Identity Provider: Self-hosted Keycloak  deployed as a Bitnami Helm subchart.

Frontend auth: next-auth v5  (Auth.js) with the built-in Keycloak provider, handling:

  • Authorization Code Flow + PKCE (handled automatically by next-auth)
  • Tokens stored in HTTP-only encrypted cookies (never localStorage)
  • Token refresh via the jwt callback using Keycloak’s token endpoint
  • Route protection via middleware.ts + server-side session check in (app)/layout.tsx

API Gateway validation: The gateway validates Keycloak-issued Bearer tokens directly using jose (createRemoteJWKSet + jwtVerify). JWKS keys are cached internally by jose. The JwksGuard is applied per-resolver.

No token swapping: The gateway does NOT mint internal JWTs. It extracts { userId, email, name, roles } from the validated token claims and passes this identity payload in Redis messages — never the raw token.

service-auth repurposed: No longer handles authentication.
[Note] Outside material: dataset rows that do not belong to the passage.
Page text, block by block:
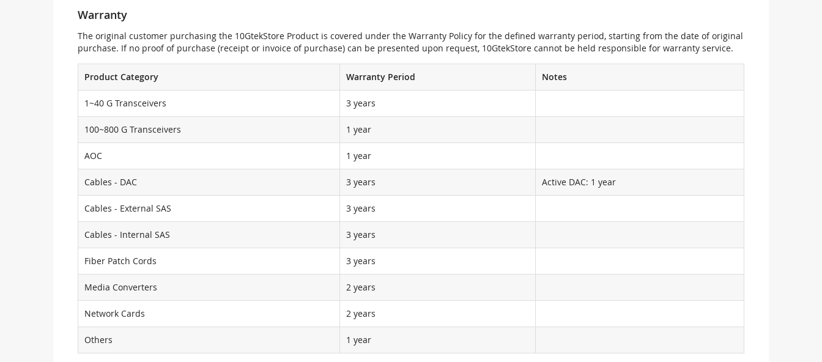
Warranty
The original customer purchasing the 10GtekStore Product is covered under the Warranty Policy for the defined warranty period, starting from the date of original
purchase. If no proof of purchase (receipt or invoice of purchase) can be presented upon request, 10GtekStore cannot be held responsible for warranty service.
Product Category Warranty Period Notes
1~40 G Transceivers 3 years
100~800 G Transceivers 1 year
AOC 1 year
Cables - DAC 3 years Active DAC: 1 year
Cables - External SAS 3 years
Cables - Internal SAS 3 years
Fiber Patch Cords 3 years
Media Converters 2 years
Network Cards 2 years
Others 1 year
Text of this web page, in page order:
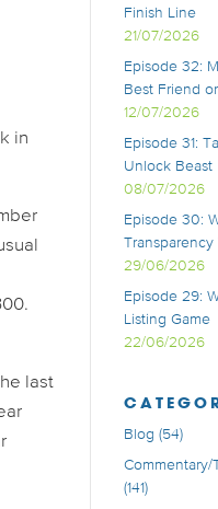
in
last
Finish Line
21/07/2026
Episode 32:
Best Friend
12/07/2026
Episode 31:
Unlock Beast
08/07/2026
Episode 30:
Transparency
29/06/2026
Episode 29:
Listing Game
22/06/2026
Blog (54)
(141)

It is now a user profile service (auth.profile pattern only) for supplementary user metadata, to be backed by a database when one is added.

Roles: user (default) and admin, defined as Keycloak realm roles and included in the realm_access.roles JWT claim.
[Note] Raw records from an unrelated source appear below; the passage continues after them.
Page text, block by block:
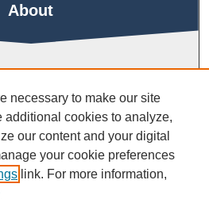
About
Links
necessary to make our site
additional cookies to analyze,
our content and your digital
your cookie preferences
link. For more information,
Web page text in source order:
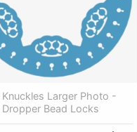
Knuckles Larger Photo -
Dropper Bead Locks

Why Keycloak over managed services (Auth0, Cognito)?

  • Self-hosted: no vendor lock-in, no per-user pricing at scale
  • Full control over realm configuration, token lifetimes, and user attributes
  • OIDC-compliant — interoperable standard, not a proprietary API
  • Bitnami Helm chart makes k8s deployment straightforward

Why next-auth v5 over a custom OIDC client?
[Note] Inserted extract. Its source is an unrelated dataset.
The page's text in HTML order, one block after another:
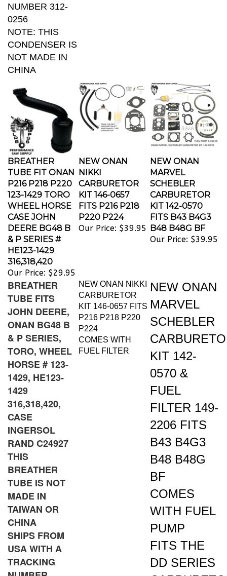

  • Native Next.js App Router support (server-side auth(), route handler, middleware)
  • PKCE handled automatically — no manual code_challenge/verifier implementation
  • HTTP-only encrypted cookie session out of the box
  • Token refresh handled in a single JWT callback
  • Actively maintained with a Keycloak provider included

Why jose over passport-jwt + jwks-rsa?

  • Lighter dependency: jose is a single pure-JS/TS package with no transitive deps
  • Built-in JWKS key caching with automatic refresh on new kid
  • Does not require Passport.js strategy setup, which adds boilerplate for a GraphQL context

Consequences

What becomes easier:

  • User management (registration, password reset, MFA) handled by Keycloak admin console
  • Adding social login providers is a Keycloak configuration change
  • Role-based access control scales via Keycloak role assignments
  • Token refresh and session expiry are handled automatically

What becomes harder:

  • Local development requires Keycloak running (docker compose up -d)
  • Keycloak must be healthy before the app can authenticate
  • NEXT_PUBLIC_* vars are build-time in Next.js — the Keycloak issuer URL for the frontend must be set at image build time for k8s deployments
  • Keycloak version upgrades must be coordinated with realm config migration

Removed:

  • auth.login and auth.register message patterns — Keycloak owns registration and login
  • auth.validate message pattern — gateway validates via JWKS directly
  • login, register, validateToken GraphQL operations
  • Mock token generation in service-auth